The Cesarians ‘Pure White Speed’ (NYAT/Genepool)
The Cesarians’ big great orchestra swings in right from the start of the album mixing in a heavy metal old school style crooning, powerful, furiously dragging behind anyone who has an excessive amount of energy and fire to spare.
And then the openings of the tunes are movie tracks: from the 50s, somehow reminiscent of the great Hitchcock; carries an air of suspense, while some melodies are carried on tiptoe, others are theatrically grandiose: A rock star is murdered, we flee the crime scene with defiance in The Cesarians shoes; their instruments are the tools of a genre noir movie, then it’s the drums again, accompanying the battle, a gang fight from the old days, and the clock is ticking… Charlie Finke says, “Everything dies”: With this melodic melancholic song, a soft raw voice, he is the hero who lays his head on our shoulder, like the angel bringing upon the news of our demises.
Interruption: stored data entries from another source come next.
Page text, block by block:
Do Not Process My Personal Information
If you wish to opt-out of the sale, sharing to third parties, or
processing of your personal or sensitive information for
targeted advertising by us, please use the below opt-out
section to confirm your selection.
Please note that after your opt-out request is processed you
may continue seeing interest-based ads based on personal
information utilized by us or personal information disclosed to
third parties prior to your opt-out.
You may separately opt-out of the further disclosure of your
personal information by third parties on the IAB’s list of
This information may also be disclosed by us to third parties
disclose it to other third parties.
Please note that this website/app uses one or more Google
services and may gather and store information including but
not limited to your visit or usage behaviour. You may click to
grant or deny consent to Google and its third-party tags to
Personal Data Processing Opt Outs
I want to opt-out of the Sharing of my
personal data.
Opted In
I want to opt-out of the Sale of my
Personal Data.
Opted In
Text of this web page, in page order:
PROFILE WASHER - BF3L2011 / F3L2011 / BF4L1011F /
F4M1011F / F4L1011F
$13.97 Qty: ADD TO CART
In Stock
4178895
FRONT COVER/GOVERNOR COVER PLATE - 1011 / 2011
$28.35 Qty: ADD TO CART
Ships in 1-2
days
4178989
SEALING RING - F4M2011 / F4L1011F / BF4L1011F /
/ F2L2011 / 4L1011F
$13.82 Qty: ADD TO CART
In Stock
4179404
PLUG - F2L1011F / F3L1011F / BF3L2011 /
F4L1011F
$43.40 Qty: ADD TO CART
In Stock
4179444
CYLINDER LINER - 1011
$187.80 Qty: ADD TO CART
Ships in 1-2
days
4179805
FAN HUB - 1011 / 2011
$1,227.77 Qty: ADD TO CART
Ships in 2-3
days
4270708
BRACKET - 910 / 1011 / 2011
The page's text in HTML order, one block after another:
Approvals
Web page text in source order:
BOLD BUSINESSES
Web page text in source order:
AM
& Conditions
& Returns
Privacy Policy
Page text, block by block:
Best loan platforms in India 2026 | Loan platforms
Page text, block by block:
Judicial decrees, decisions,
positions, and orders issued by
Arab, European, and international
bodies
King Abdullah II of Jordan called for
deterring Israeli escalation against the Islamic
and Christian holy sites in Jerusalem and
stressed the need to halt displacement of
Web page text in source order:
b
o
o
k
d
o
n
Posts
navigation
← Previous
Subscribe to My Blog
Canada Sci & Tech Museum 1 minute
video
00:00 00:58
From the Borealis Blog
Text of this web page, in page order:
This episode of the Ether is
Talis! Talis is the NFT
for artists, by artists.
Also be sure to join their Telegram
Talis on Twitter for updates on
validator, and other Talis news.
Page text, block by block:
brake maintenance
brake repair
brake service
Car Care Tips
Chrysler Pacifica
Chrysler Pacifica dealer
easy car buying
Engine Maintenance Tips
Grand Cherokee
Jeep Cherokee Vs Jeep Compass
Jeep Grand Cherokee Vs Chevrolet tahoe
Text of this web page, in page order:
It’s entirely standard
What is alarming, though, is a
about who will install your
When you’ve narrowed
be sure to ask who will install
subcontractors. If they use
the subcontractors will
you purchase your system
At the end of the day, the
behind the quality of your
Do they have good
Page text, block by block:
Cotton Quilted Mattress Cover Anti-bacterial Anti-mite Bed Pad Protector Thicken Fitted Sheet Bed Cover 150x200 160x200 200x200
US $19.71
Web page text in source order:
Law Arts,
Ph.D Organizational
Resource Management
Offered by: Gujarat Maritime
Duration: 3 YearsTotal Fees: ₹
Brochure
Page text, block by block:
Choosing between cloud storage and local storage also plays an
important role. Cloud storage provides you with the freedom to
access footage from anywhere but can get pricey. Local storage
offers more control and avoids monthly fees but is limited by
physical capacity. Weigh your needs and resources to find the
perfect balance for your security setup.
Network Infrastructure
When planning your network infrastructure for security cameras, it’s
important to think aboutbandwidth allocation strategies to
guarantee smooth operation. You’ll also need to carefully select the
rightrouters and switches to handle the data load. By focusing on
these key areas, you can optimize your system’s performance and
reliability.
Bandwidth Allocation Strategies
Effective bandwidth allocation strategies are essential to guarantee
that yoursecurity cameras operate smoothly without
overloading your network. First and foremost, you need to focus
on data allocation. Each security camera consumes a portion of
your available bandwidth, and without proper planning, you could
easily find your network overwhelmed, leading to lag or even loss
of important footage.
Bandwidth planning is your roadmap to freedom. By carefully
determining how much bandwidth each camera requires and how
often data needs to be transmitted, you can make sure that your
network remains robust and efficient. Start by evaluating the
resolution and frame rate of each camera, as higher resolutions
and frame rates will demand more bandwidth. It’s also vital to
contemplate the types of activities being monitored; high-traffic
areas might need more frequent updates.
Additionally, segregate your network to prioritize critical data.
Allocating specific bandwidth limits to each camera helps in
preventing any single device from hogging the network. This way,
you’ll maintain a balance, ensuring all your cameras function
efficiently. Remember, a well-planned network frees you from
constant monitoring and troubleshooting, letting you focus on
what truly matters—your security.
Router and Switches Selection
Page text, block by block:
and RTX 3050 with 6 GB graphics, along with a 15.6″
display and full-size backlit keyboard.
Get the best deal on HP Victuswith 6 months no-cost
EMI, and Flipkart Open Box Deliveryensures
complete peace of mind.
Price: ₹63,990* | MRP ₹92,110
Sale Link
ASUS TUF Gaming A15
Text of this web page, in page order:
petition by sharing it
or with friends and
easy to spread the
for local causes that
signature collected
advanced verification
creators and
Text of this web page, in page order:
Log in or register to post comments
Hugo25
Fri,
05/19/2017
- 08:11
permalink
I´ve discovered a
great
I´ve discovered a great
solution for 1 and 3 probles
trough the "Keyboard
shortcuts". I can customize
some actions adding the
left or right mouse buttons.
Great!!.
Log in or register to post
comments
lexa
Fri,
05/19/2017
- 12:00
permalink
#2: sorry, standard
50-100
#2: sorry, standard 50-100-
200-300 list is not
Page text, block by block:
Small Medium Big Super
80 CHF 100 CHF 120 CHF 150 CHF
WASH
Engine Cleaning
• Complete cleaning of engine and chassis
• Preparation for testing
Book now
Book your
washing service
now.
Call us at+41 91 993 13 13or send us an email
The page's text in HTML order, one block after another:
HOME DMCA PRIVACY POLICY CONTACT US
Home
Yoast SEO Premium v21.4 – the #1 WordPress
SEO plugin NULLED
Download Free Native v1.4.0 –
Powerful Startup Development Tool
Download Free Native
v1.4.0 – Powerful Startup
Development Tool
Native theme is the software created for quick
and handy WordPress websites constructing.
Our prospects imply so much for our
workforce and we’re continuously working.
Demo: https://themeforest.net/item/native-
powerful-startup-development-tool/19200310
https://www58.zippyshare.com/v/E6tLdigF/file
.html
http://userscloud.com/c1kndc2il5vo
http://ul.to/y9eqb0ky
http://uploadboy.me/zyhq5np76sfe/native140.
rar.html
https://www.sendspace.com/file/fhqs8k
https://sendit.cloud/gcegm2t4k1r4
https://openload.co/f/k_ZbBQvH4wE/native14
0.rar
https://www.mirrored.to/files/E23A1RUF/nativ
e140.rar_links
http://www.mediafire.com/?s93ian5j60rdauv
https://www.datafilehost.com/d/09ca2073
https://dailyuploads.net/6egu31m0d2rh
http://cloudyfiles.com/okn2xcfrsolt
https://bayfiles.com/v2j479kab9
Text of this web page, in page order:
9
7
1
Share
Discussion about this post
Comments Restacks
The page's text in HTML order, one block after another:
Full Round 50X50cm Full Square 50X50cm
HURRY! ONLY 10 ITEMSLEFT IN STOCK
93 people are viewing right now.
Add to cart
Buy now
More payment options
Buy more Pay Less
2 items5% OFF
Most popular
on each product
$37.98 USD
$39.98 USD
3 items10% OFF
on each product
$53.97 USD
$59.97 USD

He is wicked in ‘She Said’. He is enchanteresque; alluring in ‘This Way’, he is both a character from Edgar Allan Poe’s stories and Pumpkin Jack, wandering in the heights of his town sunlit by a triumphant moon, despairing at the idea that he needs booze and a what?
It’s maybe the tone, the violin, the atmosphere, the voice. Is this a cello? Some kind of pounding bass?
“Which way?” The tunes compel our emotions to stay on guard, because…The forsaken opera singer emerges from the dark with an innocent gaze and tries to pull our arm, dragging us out there in the world of the shadows…An eccentric fierce and romantic figure, Charlie Finke is wearing black, disguised under many masks, in Manilla perhaps.
This in an eclectic album where each part of each tune seems like the pieces of one big puzzle: There is grand rock, there is the charismatic orchestra, the violins, the intensity of the voice, and it blends.
He is a woman too, Charlie; he is the man with wide open legs, and a short skirt, with the eyeliner running down his cheeks, after an exhausting day, he is decadent and beautifully neat, with these heels, he is the head of the mafia with the gaze of a falcon, it must be the use of these instrument and the allure of Charlie Finke himself, full of character and stamina, that affects our moods, today.